* Task: Count every line below that contains "卷積神經網路分類器", then state the total with no other output.

* Listed entries:
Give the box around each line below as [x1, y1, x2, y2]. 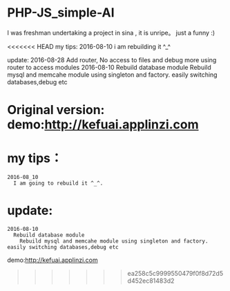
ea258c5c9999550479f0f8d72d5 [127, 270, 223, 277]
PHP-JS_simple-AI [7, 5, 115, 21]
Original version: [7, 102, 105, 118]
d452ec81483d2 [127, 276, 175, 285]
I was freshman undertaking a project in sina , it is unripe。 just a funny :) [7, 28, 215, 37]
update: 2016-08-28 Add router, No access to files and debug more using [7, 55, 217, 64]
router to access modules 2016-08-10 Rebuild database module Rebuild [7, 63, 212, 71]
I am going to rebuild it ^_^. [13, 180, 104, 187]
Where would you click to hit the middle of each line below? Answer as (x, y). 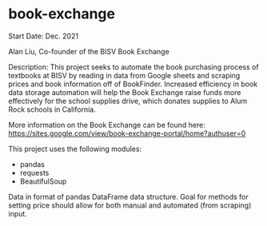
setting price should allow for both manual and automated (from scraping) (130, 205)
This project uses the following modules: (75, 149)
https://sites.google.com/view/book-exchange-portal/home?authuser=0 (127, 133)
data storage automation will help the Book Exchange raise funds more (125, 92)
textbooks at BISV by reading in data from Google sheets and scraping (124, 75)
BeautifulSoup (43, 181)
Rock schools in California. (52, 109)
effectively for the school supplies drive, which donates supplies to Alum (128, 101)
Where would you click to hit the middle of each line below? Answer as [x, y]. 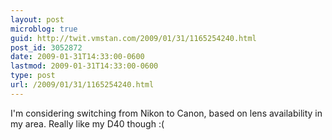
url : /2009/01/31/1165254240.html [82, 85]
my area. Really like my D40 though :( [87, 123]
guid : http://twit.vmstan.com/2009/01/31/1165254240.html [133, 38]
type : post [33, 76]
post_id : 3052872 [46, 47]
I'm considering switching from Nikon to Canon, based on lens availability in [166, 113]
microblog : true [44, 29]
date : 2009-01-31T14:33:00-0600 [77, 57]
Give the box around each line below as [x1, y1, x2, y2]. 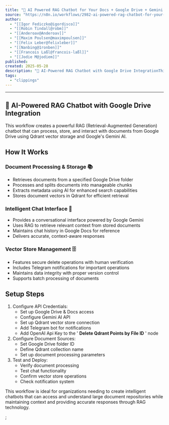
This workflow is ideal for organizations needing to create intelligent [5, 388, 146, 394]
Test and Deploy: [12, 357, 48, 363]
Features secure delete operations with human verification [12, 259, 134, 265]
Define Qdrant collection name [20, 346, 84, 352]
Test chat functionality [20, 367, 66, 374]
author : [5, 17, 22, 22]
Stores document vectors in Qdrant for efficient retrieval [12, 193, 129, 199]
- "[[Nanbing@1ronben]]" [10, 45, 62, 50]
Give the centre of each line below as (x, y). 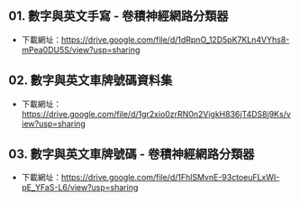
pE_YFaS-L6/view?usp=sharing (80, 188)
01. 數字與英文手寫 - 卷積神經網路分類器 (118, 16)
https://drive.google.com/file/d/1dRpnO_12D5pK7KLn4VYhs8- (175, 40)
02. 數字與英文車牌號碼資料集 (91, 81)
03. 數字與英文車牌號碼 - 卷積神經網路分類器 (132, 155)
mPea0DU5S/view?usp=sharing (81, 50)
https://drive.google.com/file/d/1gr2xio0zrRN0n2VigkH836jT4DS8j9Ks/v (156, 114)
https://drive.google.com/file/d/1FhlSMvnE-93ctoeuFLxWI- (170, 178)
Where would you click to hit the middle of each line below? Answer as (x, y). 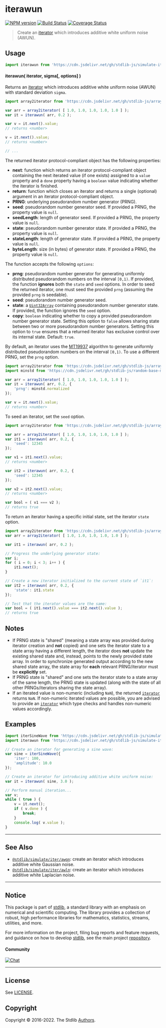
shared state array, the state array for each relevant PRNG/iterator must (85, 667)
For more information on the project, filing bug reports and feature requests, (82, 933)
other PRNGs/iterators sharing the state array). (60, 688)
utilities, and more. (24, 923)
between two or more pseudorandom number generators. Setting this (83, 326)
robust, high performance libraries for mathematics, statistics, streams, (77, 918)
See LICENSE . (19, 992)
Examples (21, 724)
==
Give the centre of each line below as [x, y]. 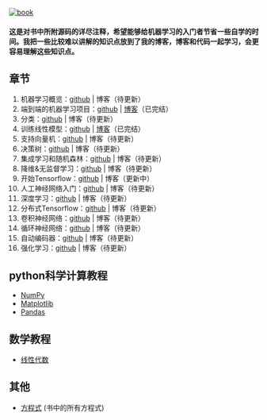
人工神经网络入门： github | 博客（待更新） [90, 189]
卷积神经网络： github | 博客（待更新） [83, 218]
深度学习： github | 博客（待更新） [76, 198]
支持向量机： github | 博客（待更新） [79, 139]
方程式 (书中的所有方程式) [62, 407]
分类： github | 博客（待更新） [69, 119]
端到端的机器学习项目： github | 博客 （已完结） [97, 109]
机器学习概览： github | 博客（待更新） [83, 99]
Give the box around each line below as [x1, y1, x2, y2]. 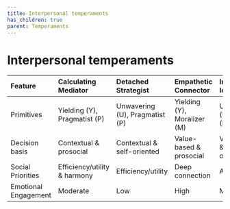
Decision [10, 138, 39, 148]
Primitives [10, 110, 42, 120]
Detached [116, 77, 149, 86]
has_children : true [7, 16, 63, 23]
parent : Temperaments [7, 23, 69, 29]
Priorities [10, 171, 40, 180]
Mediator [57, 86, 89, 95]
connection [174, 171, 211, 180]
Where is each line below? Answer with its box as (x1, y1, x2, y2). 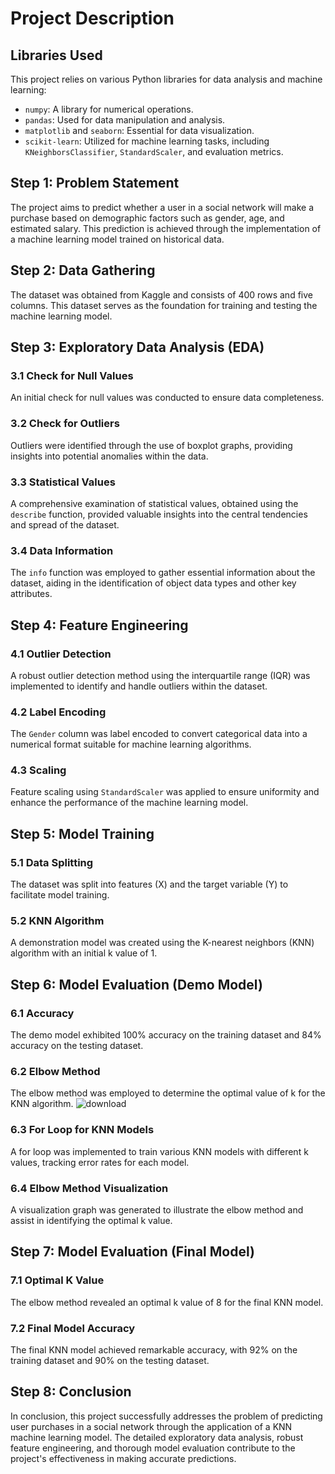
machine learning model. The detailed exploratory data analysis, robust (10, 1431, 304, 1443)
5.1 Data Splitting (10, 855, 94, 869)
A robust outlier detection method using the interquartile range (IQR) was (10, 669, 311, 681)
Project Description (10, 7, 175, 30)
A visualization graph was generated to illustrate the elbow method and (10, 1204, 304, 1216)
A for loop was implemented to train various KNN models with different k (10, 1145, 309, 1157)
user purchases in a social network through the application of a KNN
--
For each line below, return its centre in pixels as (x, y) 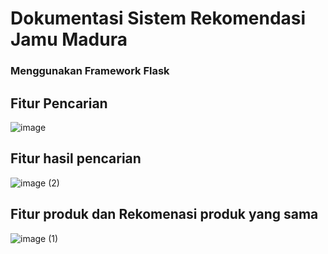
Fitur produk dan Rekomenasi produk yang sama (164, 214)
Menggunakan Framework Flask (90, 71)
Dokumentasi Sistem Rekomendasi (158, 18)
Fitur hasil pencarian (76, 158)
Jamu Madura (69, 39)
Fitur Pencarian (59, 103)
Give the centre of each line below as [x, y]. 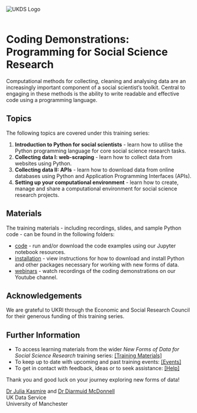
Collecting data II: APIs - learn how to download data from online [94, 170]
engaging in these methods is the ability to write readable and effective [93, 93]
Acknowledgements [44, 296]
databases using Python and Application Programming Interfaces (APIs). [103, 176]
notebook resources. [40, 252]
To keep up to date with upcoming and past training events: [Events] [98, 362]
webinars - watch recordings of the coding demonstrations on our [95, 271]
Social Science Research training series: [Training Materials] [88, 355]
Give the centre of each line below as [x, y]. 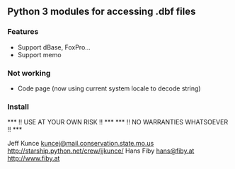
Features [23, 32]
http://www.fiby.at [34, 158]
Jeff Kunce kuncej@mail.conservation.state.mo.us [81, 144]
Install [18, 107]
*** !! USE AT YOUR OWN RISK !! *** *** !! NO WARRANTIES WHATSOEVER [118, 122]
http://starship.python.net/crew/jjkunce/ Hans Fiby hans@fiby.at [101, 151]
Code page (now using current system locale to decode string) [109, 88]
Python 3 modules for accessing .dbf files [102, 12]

* Output of the task: 2